### Importing Necessary Modules
For this part of the model building process, the modules to be imported would be "joblib",

"sklearn" and "pandas". The "joblib" module would be used to save the created machine learning model.

Predicting if a passenger Survived or not has only 2 outcomes, "yes" or "no".

The Logistic Rergression model gave a pretty good performance as a benchmark. 

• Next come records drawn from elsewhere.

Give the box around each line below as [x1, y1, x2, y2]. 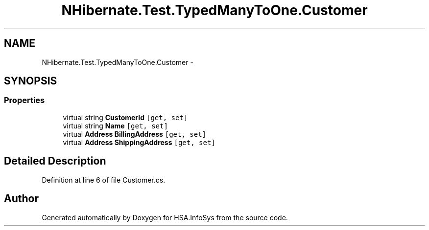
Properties [4, 95, 45, 105]
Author [4, 192, 39, 205]
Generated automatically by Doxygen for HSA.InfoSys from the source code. [42, 213, 288, 222]
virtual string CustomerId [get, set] [63, 113, 188, 122]
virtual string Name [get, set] [63, 121, 168, 130]
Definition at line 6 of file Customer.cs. [42, 175, 166, 184]
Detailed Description [4, 155, 106, 167]
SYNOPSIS [4, 75, 57, 87]
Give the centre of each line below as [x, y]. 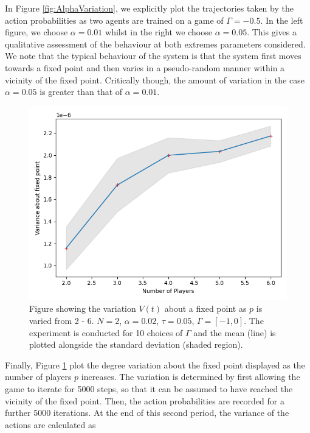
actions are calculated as [50, 424]
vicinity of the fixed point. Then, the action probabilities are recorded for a [145, 400]
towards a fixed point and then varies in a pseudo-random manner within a [145, 67]
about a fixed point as [205, 308]
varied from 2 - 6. [62, 320]
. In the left [282, 20]
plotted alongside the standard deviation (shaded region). [136, 344]
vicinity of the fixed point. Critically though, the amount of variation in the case [155, 79]
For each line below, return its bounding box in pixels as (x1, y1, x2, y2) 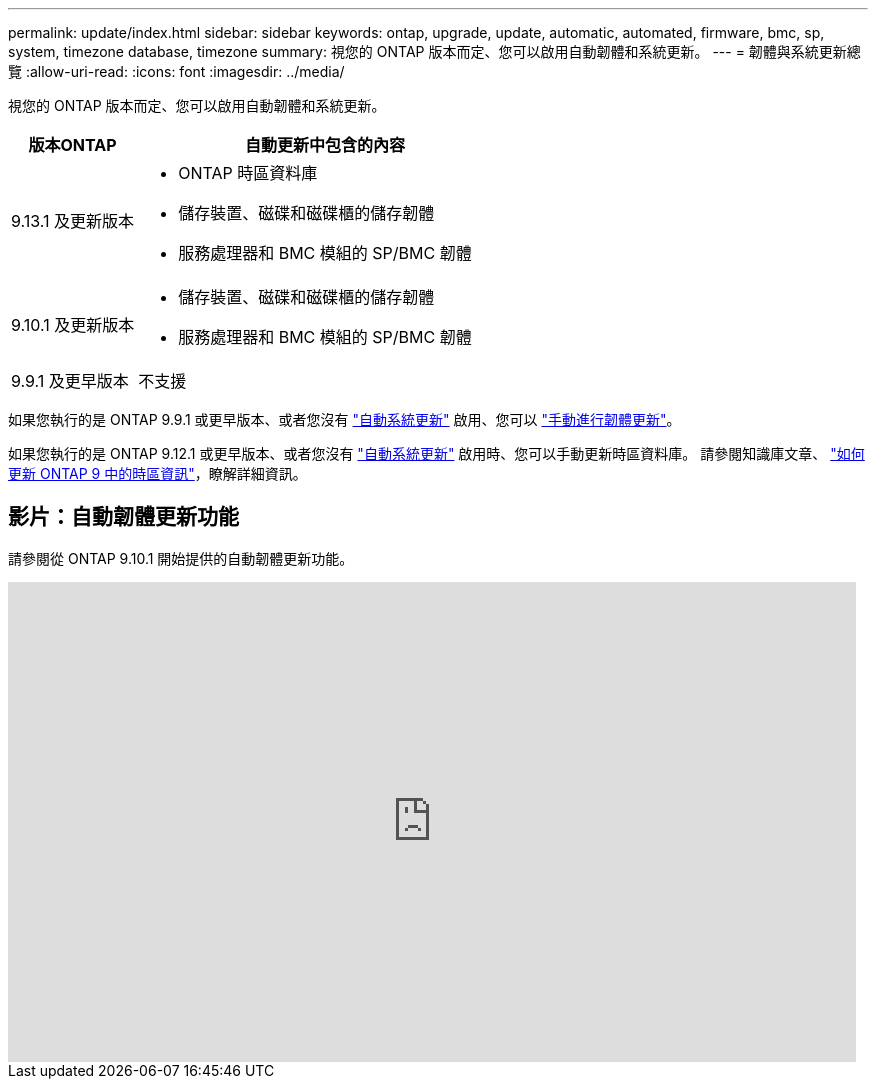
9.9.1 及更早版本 (11, 371, 129, 391)
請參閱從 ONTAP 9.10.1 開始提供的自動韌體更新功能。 (8, 549, 354, 567)
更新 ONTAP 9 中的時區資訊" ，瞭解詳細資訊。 (8, 465, 307, 482)
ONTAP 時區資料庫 (178, 163, 318, 183)
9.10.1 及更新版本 (11, 315, 135, 335)
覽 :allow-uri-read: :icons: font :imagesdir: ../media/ (8, 63, 345, 80)
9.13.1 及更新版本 (11, 211, 135, 231)
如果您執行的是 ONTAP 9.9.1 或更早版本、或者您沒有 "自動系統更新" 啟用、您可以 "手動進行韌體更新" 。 (8, 411, 681, 428)

Now the Random Forest Classifier from sklearn would be used to build a Random Forest model

and compare with the Logistic Regression model.

In [1]:
import joblib
import pandas as pd
from sklearn.ensemble import RandomForestClassifier
from sklearn.model_selection import GridSearchCV

### Read in the Data
The training set's features and labels would be used to train the model first of all.

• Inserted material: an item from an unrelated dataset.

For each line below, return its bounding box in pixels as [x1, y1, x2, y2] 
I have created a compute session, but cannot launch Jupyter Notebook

They are brought in using the pandas "read_csv" function.

In [2]:
address1 = r"...\...\...\titanic_EDA\Split_data\train_features.csv"

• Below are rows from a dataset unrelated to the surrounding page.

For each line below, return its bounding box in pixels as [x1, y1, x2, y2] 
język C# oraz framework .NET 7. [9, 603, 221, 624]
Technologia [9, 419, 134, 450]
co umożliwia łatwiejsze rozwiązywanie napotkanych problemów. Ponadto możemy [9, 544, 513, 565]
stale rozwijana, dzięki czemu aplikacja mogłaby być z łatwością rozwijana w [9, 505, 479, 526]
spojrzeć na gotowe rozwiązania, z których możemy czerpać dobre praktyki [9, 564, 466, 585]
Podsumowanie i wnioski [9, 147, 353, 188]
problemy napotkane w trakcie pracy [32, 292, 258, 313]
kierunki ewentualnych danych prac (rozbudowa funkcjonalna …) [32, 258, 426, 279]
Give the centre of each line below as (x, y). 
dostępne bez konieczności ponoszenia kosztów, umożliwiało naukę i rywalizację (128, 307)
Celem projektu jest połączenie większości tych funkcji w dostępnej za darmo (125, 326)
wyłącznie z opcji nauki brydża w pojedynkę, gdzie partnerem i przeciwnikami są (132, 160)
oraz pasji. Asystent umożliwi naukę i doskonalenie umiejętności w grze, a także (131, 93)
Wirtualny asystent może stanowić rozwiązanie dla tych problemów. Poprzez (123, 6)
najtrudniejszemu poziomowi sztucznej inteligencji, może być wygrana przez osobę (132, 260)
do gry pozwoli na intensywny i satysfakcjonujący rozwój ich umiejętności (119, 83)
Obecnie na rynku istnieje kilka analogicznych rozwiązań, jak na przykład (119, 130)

address2 = r"...\...\...\titanic_EDA\Split_data\train_labels.csv"

train_features = pd.read_csv(address1)
train_labels = pd.read_csv(address2)

### Hyperparamters & Cross Validation
Hyperparameters are parameters/properties, whose values are used to control the learning process.

For this Random Forest model, two hyperparameters would be employed. "n_estimators" and "max_depth".

Random Forest Classifier is basically a number of Decision Trees that are independent of each other.

The "n_estimators" parameter is used to set the number of Trees to be used

and the "max_depth" parameter is used to control the depth of the Tree from the Root Node.

3 different estimator values would be used and 6 different depths would be chosen.

A 5-fold cross validation would also be performed with GridSearchCV and this would create

90 Random Forest models and the best one would be chosen amongst them.

In [3]:
random_forest = RandomForestClassifier()
parameters = {
    'n_estimators': [5, 50, 250],
    'max_depth': [2, 4, 8, 16, 32, None]
}

cross_validation = GridSearchCV(random_forest, parameters, cv = 5)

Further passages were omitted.